Esztena, disparue dans Paris, s'est évanouie de son pays natal de Fels, qu'elle a peut-être fui. Son cousin, parti à sa recherche, l'imagine endormie chez un prétendu comte belge qui, espère-t-il avec délices, la garderait prisonnière. Le " comte ", ou plutôt son compagnon, le cynique Audin, mène le trop innocent narrateur aux portes d'un autre menteur, qui prétend, lui, faire écouter aux survivants les gémissements des morts dans les caves d'un pavillon de banlieue.
Comme s'il relisait pour soi les pages d'un journal intime, inscrites dans un ailleurs mythologique, le narrateur s'obstinera à suivre d'autres voix : celles, sourdes, qui occupent ses rêves ; et n'aura de cesse d'appréhender la distance qui les sépare de la réalité.
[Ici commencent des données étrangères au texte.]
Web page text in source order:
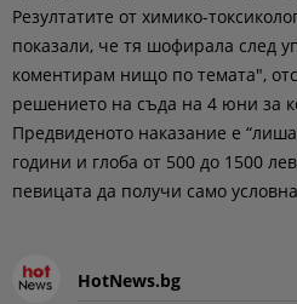
Резултатите от химико-
показали, че тя шофирала след
коментирам нищо по темата",
решението на съда на 4 юни за
Предвиденото наказание е
години и глоба от 500 до 1500
певицата да получи само
HotNews.bg
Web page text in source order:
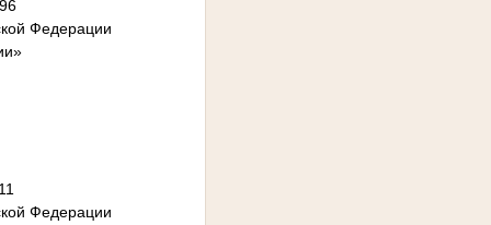
Федерации
Федерации
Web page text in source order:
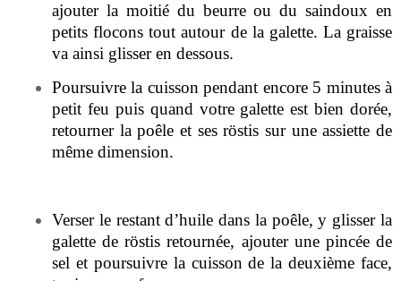
ajouter la moitié du beurre ou du saindoux en
petits flocons tout autour de la galette. La graisse
va ainsi glisser en dessous.
Poursuivre la cuisson pendant encore 5 minutes à
petit feu puis quand votre galette est bien dorée,
retourner la poêle et ses röstis sur une assiette de
même dimension.
Verser le restant d’huile dans la poêle, y glisser la
galette de röstis retournée, ajouter une pincée de
sel et poursuivre la cuisson de la deuxième face,
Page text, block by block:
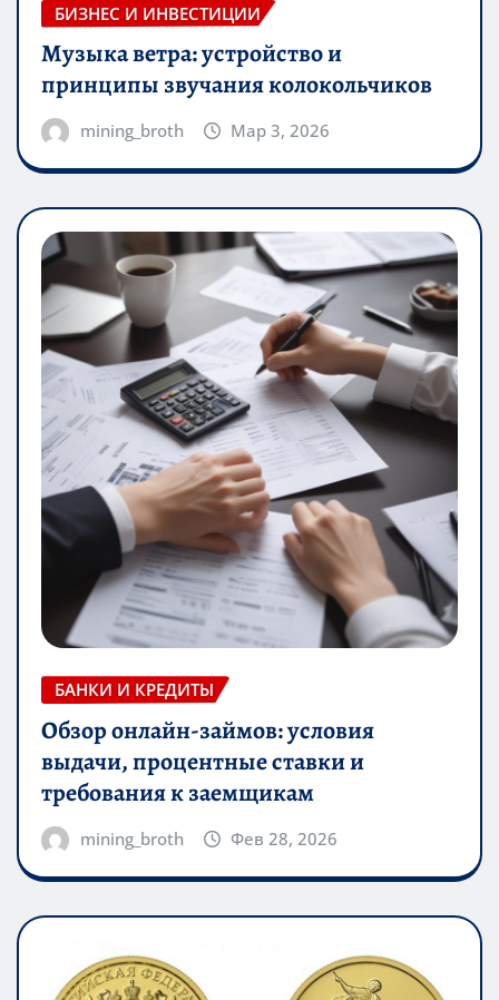
БИЗНЕС И ИНВЕСТИЦИИ
Музыка ветра: устройство и
принципы звучания колокольчиков
mining_broth Мар 3, 2026
БАНКИ И КРЕДИТЫ
Обзор онлайн-займов: условия
выдачи, процентные ставки и
требования к заемщикам
mining_broth Фев 28, 2026
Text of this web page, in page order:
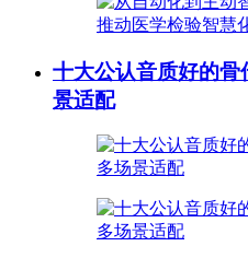
十大公认音质好的
景适配
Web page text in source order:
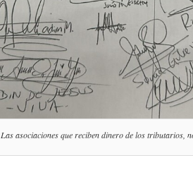
Las asociaciones que reciben dinero de los tributarios,
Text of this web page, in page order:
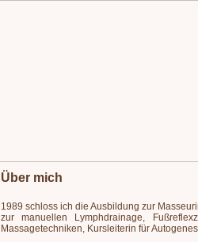
Über mich
1989 schloss ich die Ausbildung zur
zur manuellen Lymphdrainage,
Massagetechniken, Kursleiterin für
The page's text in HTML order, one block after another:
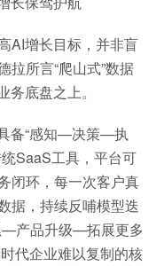
AI增长目标，并非盲
拉所言“爬山式”数据
底盘之上。
备“感知—决策—执
SaaS工具，平台可
闭环，每一次客户真
据，持续反哺模型迭
—产品升级—拓展更多
代企业难以复制的核
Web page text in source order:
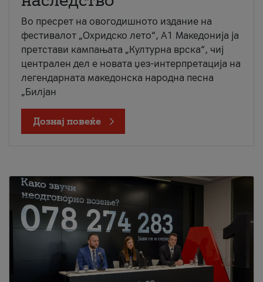
Во пресрет на овогодишното издание на
фестивалот „Охридско лето“, А1 Македонија ја
претстави кампањата „Културна врска“, чиј
централен дел е новата џез-интерпретација на
легендарната македонска народна песна
„Билјан
Дознај повеќе
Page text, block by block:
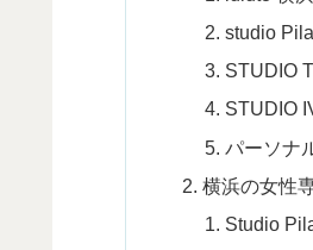
studio
STUDIO
STUDIO
パーソナ
横浜の女性
Studio
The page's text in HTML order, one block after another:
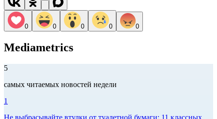
0 0 0 0 0
Mediametrics
5
самых читаемых новостей недели
1
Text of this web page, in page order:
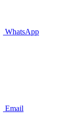
WhatsApp
Email
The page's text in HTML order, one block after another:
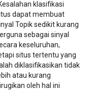
klasifikasi
dapat membuat
Topik sedikit kurang
sebagai sinyal
keseluruhan,
situs tertentu yang
diklasifikasikan tidak
atau kurang
oleh hal ini
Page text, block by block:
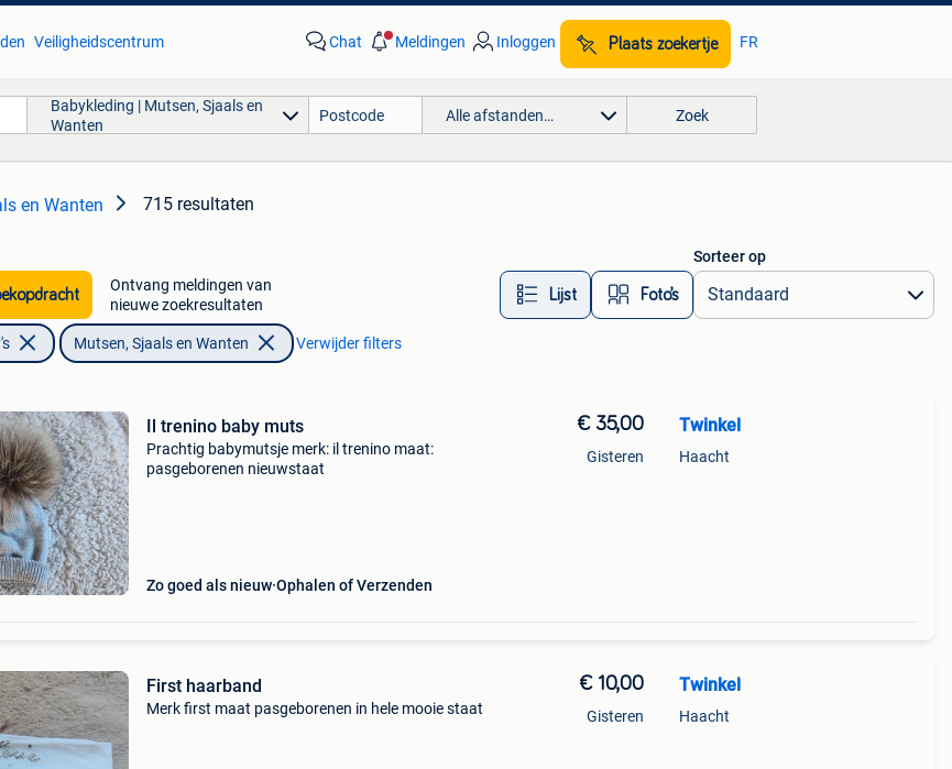
Veiligheidscentrum Chat Meldingen Inloggen Plaats zoekertje FR
Babykleding | Mutsen, Sjaals en
Wanten
Alle afstanden… Zoek
en Wanten 715 resultaten
Ontvang meldingen van
nieuwe zoekresultaten
Lijst Foto’s
Sorteer op
Mutsen, Sjaals en Wanten Verwijder filters
Il trenino baby muts
Prachtig babymutsje merk: il trenino maat:
pasgeborenen nieuwstaat
Zo goed als nieuw Ophalen of Verzenden
€ 35,00
Gisteren
Twinkel
Haacht
First haarband
Merk first maat pasgeborenen in hele mooie staat
€ 10,00
Gisteren
Twinkel
Haacht
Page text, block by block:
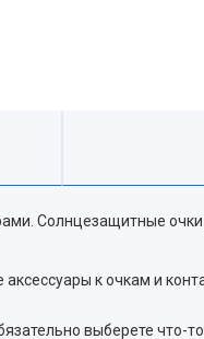
Солнцезащитные
к очкам и
выберете что-
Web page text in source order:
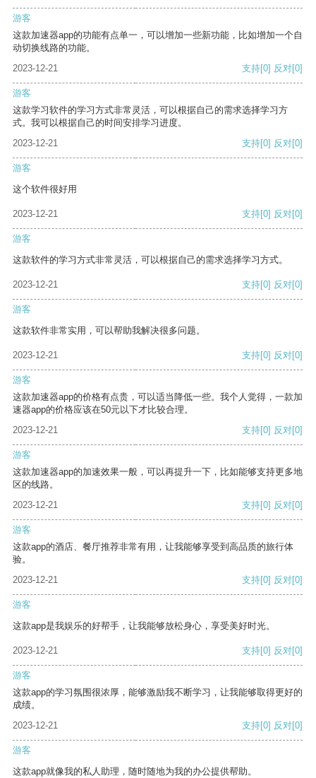
游客
这款加速器app的功能有点单一，可以增加一些新功能，比如增加一个自
动切换线路的功能。
2023-12-21
支持[0] 反对[0]
游客
这款学习软件的学习方式非常灵活，可以根据自己的需求选择学习方
式。我可以根据自己的时间安排学习进度。
2023-12-21
支持[0] 反对[0]
游客
这个软件很好用
2023-12-21 支持[0] 反对[0]
游客
这款软件的学习方式非常灵活，可以根据自己的需求选择学习方式。
2023-12-21 支持[0] 反对[0]
游客
这款软件非常实用，可以帮助我解决很多问题。
2023-12-21 支持[0] 反对[0]
游客
这款加速器app的价格有点贵，可以适当降低一些。我个人觉得，一款加
速器app的价格应该在50元以下才比较合理。
2023-12-21
支持[0] 反对[0]
游客
这款加速器app的加速效果一般，可以再提升一下，比如能够支持更多地
区的线路。
2023-12-21
支持[0] 反对[0]
游客
这款app的酒店、餐厅推荐非常有用，让我能够享受到高品质的旅行体
验。
2023-12-21
支持[0] 反对[0]
游客
这款app是我娱乐的好帮手，让我能够放松身心，享受美好时光。
2023-12-21 支持[0] 反对[0]
游客
这款app的学习氛围很浓厚，能够激励我不断学习，让我能够取得更好的
成绩。
2023-12-21
支持[0] 反对[0]
游客
这款app就像我的私人助理，随时随地为我的办公提供帮助。
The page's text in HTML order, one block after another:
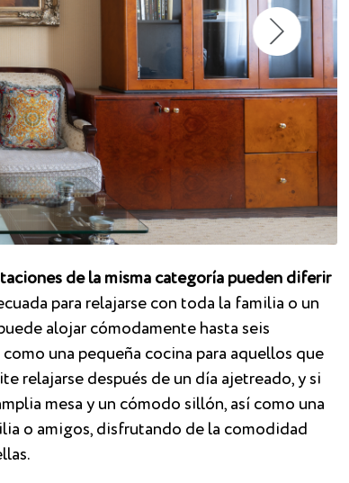
de la misma categoría pueden diferir
para relajarse con toda la familia o un
alojar cómodamente hasta seis
una pequeña cocina para aquellos que
relajarse después de un día ajetreado, y si
mesa y un cómodo sillón, así como una
o amigos, disfrutando de la comodidad
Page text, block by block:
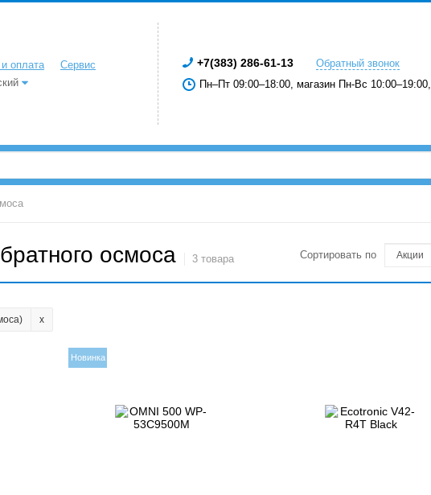
оплата
Сервис
+7(383) 286-61-13
Обратный звонок
Пн–Пт 09:00–18:00, магазин Пн-Вс 10:00–19:00,
осмоса 3 товара Сортировать по
Новинка
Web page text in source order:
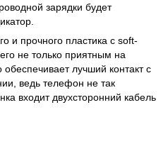
зарядки будет
и прочного пластика с soft-
не только приятным на
лучший контакт с
ведь телефон не так
входит двухсторонний кабель
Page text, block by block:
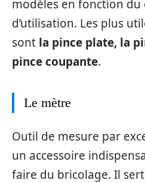
modèles en fonction du
d’utilisation. Les plus
sont la pince plate, la
pince coupante.
Le mètre
Outil de mesure par
un accessoire
faire du bricolage. Il
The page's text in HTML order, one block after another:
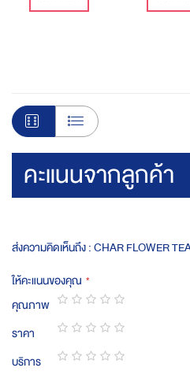
180 บาท - ขนาด 100
180 บาท - ขนา
คะแนนจากลูกค้า
ส่งความคิดเห็นถึง : CHAR FLOWER
ให้คะแนนของคุณ
คุณภาพ
1
star
2
stars
3
stars
4
stars
5
stars
ราคา
1
star
2
stars
3
stars
4
stars
5
stars
บริการ
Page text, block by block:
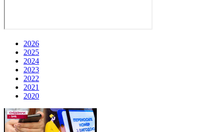
2026
2025
2024
2023
2022
2021
2020
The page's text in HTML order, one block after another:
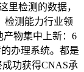
里检测的数据，
检测能力行业领
产物集中上新：6
办理系统。都是
功获得CNAS承
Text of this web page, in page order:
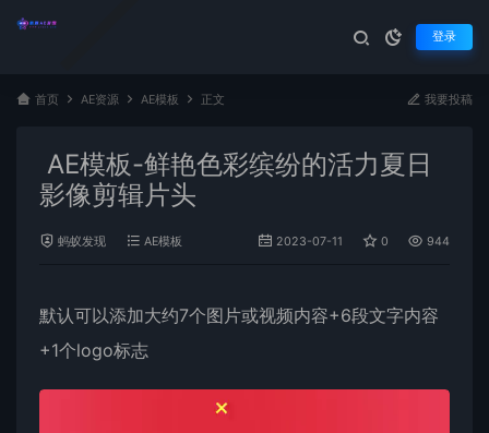
登录
首页 AE资源 AE模板 正文 我要投稿
AE模板-鲜艳色彩缤纷的活力夏日
影像剪辑片头
蚂蚁发现 AE模板 2023-07-11 0 944
默认可以添加大约7个图片或视频内容+6段文字内容
+1个logo标志
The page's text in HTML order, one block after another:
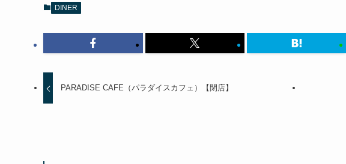
DINER
PARADISE CAFE（パラダイスカフェ）【閉店】
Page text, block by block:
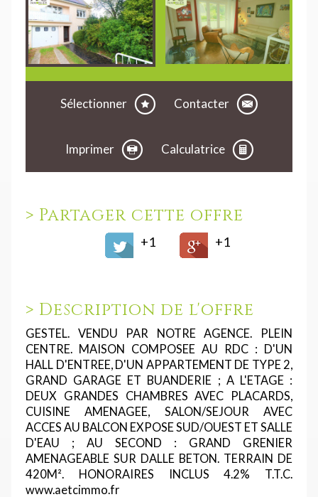
Sélectionner Contacter
Imprimer Calculatrice
> Partager cette offre
+1 +1
> Description de l'offre
GESTEL. VENDU PAR NOTRE AGENCE. PLEIN
CENTRE. MAISON COMPOSEE AU RDC : D'UN
HALL D'ENTREE, D'UN APPARTEMENT DE TYPE 2,
GRAND GARAGE ET BUANDERIE ; A L'ETAGE :
DEUX GRANDES CHAMBRES AVEC PLACARDS,
CUISINE AMENAGEE, SALON/SEJOUR AVEC
ACCES AU BALCON EXPOSE SUD/OUEST ET SALLE
D'EAU ; AU SECOND : GRAND GRENIER
AMENAGEABLE SUR DALLE BETON. TERRAIN DE
420M². HONORAIRES INCLUS 4.2% T.T.C.
www.aetcimmo.fr
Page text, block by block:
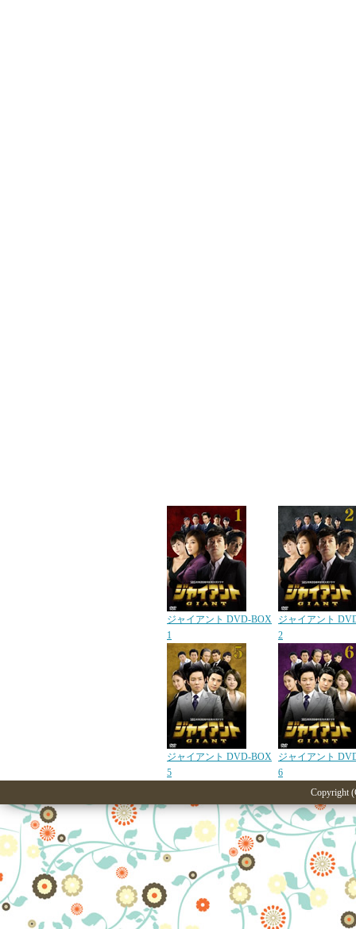
ジャイアント DVD-BOX
1
ジャイアント
2
ジャイアント DVD-BOX
5
ジャイアント
6
Copyright
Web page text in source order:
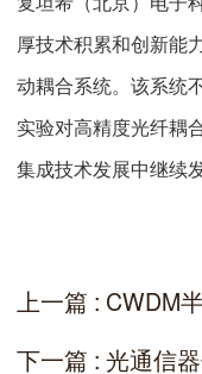
厚技术积累和创新能
动耦合系统。该系统
实验对高精度光纤耦
集成技术发展中继续
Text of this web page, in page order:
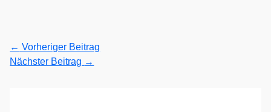
← Vorheriger Beitrag
Nächster Beitrag →
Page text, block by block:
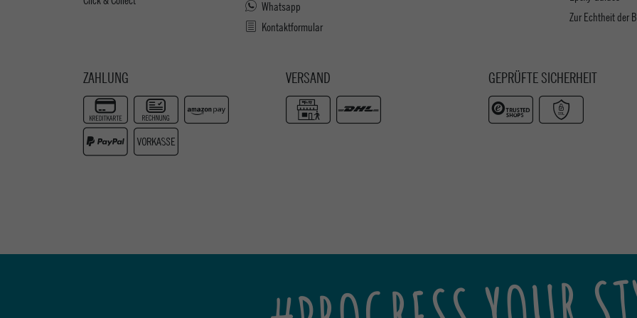
Whatsapp
Kontaktformular
Zur Echtheit der
ZAHLUNG VERSAND GEPRÜFTE SICHERHEIT
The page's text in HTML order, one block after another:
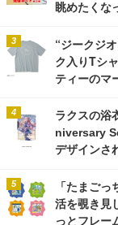
眺めたくな
“ジークジ
ク入りTシ
ティーのマ
ラクスの浴
niversary
デザインさ
「たまご
活を覗き見
っとフレ
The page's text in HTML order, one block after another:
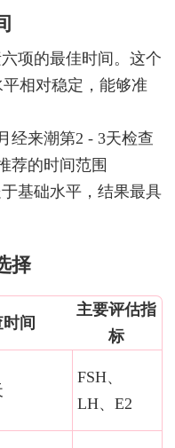
项的最佳时间。这个
相对稳定，能够准
经来潮第2 - 3天检查
荐的时间范围
基础水平，结果最具
择
间
主要评估指
标
FSH、
LH、E2
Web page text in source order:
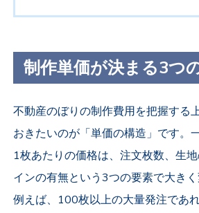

Solidaire, il s'abandonnera peut-être au comte pour rejoindre, dans l'ivresse, Esztena, en son lieu de disparition, à moins que ne survienne le silence d'un sommeil définitif.
Dans ce roman, qui signe une réconciliation attendue avec l'art perdu de la fable, l'imaginaire à l'œuvre se fait promesse d'une singularité littéraire. Sommeil est le deuxième roman d'Anne-Sylvie Salzman après Au bord d'un lent fleuve noir (éd. Joëlle Losfeld, 1997).